The software applications often need to execute some tasks based on events e.g. when an HTTP request is received process data on some complex business rules when the file is uploaded to the Storage compress the file to save the space or process a large volume of the data when it is updated. In all these cases it is recommended that we must execute a background process to perform such complex operations based on triggering events. The Azure Function is exactly used for such background tasks.
Please note that to implement the code for this article, the Azure Subscription is required. You can visit this link to register for free.
For this article, I have chosen a used case where a CSV file is uploaded to the Azure Blob storage using WEB API and once this file is uploaded, the Azure Functions is triggered to read the file and process it to store records in Azure SQL Database. Now here the question is can we not simply perform these tasks using WEB API, of-course we can but the problem will be if the CSV file is large then more time will be required to process this file and hence the performance will be impacted. So it is better to use API to upload the file to Azure Blob and then the Azure Function will be triggered to process the file from Azure Blob. This will free the WEB API from performing the complex task of processing the file and block the request execution till the processing is not completed. Figure 1 will explain an idea of the implementation.
Figure 1: Using API to Upload File to Azure BLOB Storage and Azure Function to Process the BLOB
If you are not aware of the creation of Azure Blob storage, then I have written an article on it which you can read from this link. Create a container in the Blob Storage and name it as csvcontainer. Also, copy the Connection String of the Storage so that we can use it in the Web API project to access the storage. I have already created the database with the name PersonDb on Azure SQL and the table is created using the script shown in listing 1
Create Table PersonInfo( BusinessEntityID int Primary Key, PersonType varchar(50) Not Null, NameStyle int not null, FirstName varchar(100) not null, LastName varchar(100) not null, EmailPromotion int Not null )
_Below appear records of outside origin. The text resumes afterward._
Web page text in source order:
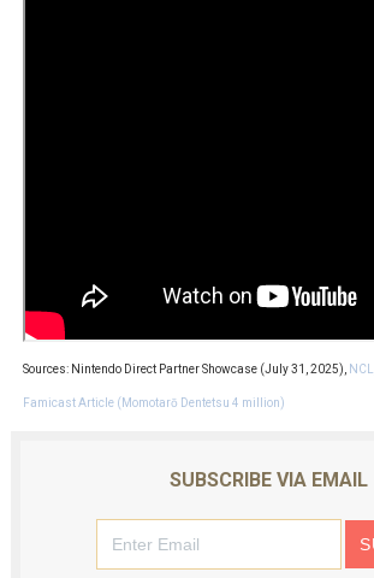
Sources: Nintendo Direct Partner Showcase (July 31, 2025), NCL
Famicast Article (Momotarō Dentetsu 4 million)
SUBSCRIBE VIA EMAIL
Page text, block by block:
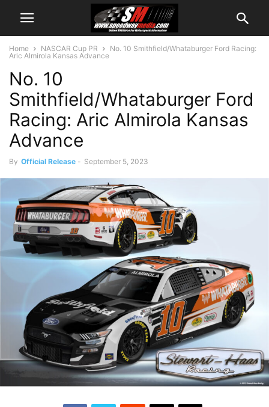
Home NASCAR Cup PR
No. 10 Smithfield/Whataburger Ford Racing:
Aric Almirola Kansas Advance
No. 10
Smithfield/Whataburger Ford
Racing: Aric Almirola Kansas
Advance
By Official Release - September 5, 2023
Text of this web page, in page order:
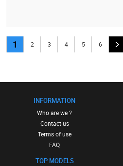
1 2 3 4 5 6
INFORMATION
Who are we ?
Contact us
Terms of use
FAQ
TOP MODELS
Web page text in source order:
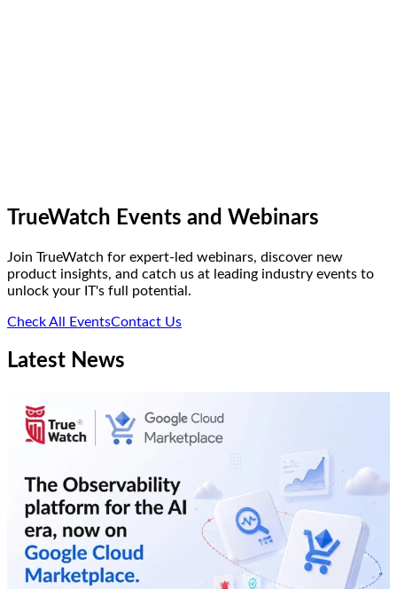
TrueWatch Events and Webinars
Join TrueWatch for expert-led webinars, discover new
product insights, and catch us at leading industry events to
unlock your IT's full potential.
Check All EventsContact Us
Latest News

Listing 1: The SQL Database
Note that, after creating the Database and tables in Azure SQL, you need to set the networking by configuring an IP address of your machine so that you will be able to access the database and table. Figure 2 shows the network settings option for the database
Figure 2: Networking in Azure SQL
Click on the Show network settings, this will navigate to the Networking page where firewall rules can be set as shown in Figure 3
Figure 3: Settings Firewall Rues
Make sure that the checkbox for All Azure services and resources to access this server is checked so that azure deployed API and Azure Functions will be able to access this database server.
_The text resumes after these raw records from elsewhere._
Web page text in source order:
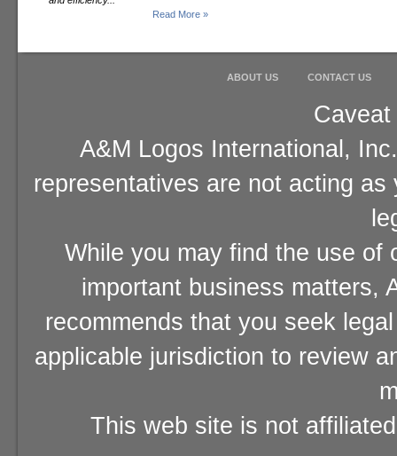
Read More »
ABOUT US CONTACT US
A&M Logos International,
representatives are not acting
While you may find the use of
important business matters,
recommends that you seek
applicable jurisdiction to review
This web site is not
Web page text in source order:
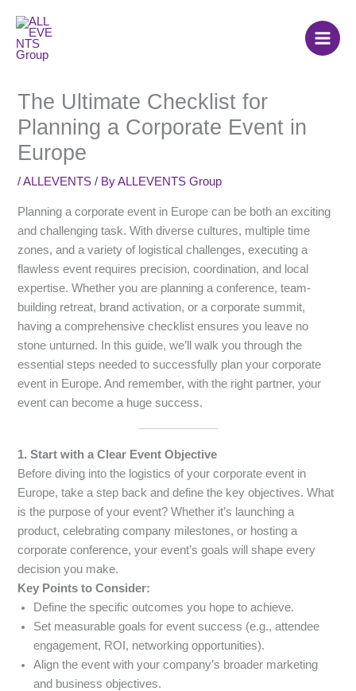
content
The Ultimate Checklist for
Planning a Corporate Event in
Europe
/ALLEVENTS / ByALLEVENTS Group
Planning a corporate event in Europe can be both an exciting
and challenging task. With diverse cultures, multiple time
zones, and a variety of logistical challenges, executing a
flawless event requires precision, coordination, and local
expertise. Whether you are planning a conference, team-
building retreat, brand activation, or a corporate summit,
having a comprehensive checklist ensures you leave no
stone unturned. In this guide, we’ll walk you through the
essential steps needed to successfully plan your corporate
event in Europe. And remember, with the right partner, your
event can become a huge success.
1. Start with a Clear Event Objective
Before diving into the logistics of your corporate event in
Europe, take a step back and define the key objectives. What
is the purpose of your event? Whether it’s launching a
product, celebrating company milestones, or hosting a
corporate conference, your event’s goals will shape every
decision you make.
Key Points to Consider:
Define the specific outcomes you hope to achieve.
Set measurable goals for event success (e.g., attendee
engagement, ROI, networking opportunities).
Align the event with your company’s broader marketing
and business objectives.

Step 1: Open Visual Studio 2022 and create a Blank Solution. Name this solution as Azure_FunctionFileUpload. In this solution add a new ASP.NET Core Web API project targetted to .NET 6. Name this project Core_UploadAPI. IN this project add Azure.Storage.Blobs Nuget Package reference to access the Azure Blob Storage. In this project add a new folder and name it Files. This folder will be used to store files uploaded by the end-user to Web API.
Step 2: Since will be accessing the Azure Blob storage, we need to provide the BLOB connection string to the project. Modify the appsettings.json file and define custom keys for Connection String and container name as shown in Listing 2
"ConnectionString": "[YOUR-CONNECTION-STRING-HERE]", "ContainerName": "csvcontainer"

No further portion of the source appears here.